*** Opening of Supplied information ***

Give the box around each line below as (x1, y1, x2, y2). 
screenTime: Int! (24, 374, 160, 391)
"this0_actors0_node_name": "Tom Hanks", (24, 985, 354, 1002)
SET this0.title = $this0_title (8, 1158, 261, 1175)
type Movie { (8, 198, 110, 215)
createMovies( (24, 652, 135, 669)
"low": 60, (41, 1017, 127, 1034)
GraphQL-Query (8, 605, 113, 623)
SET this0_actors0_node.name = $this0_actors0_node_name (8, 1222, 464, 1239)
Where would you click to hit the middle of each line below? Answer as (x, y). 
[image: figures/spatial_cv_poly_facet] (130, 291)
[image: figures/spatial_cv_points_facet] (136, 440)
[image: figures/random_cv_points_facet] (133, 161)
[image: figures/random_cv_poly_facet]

*** Close of Supplied information ***

### What to do
This exercise needs each record retyped exactly as shown.

### Task solution
Give the box around each line below as (x1, y1, x2, y2). 
screenTime: Int! (24, 374, 160, 391)
"this0_actors0_node_name": "Tom Hanks", (24, 985, 354, 1002)
SET this0.title = $this0_title (8, 1158, 261, 1175)
type Movie { (8, 198, 110, 215)
createMovies( (24, 652, 135, 669)
"low": 60, (41, 1017, 127, 1034)
GraphQL-Query (8, 605, 113, 623)
SET this0_actors0_node.name = $this0_actors0_node_name (8, 1222, 464, 1239)
Where would you click to hit the middle of each line below? Answer as (x, y). 
[image: figures/spatial_cv_poly_facet] (130, 291)
[image: figures/spatial_cv_points_facet] (136, 440)
[image: figures/random_cv_points_facet] (133, 161)
[image: figures/random_cv_poly_facet]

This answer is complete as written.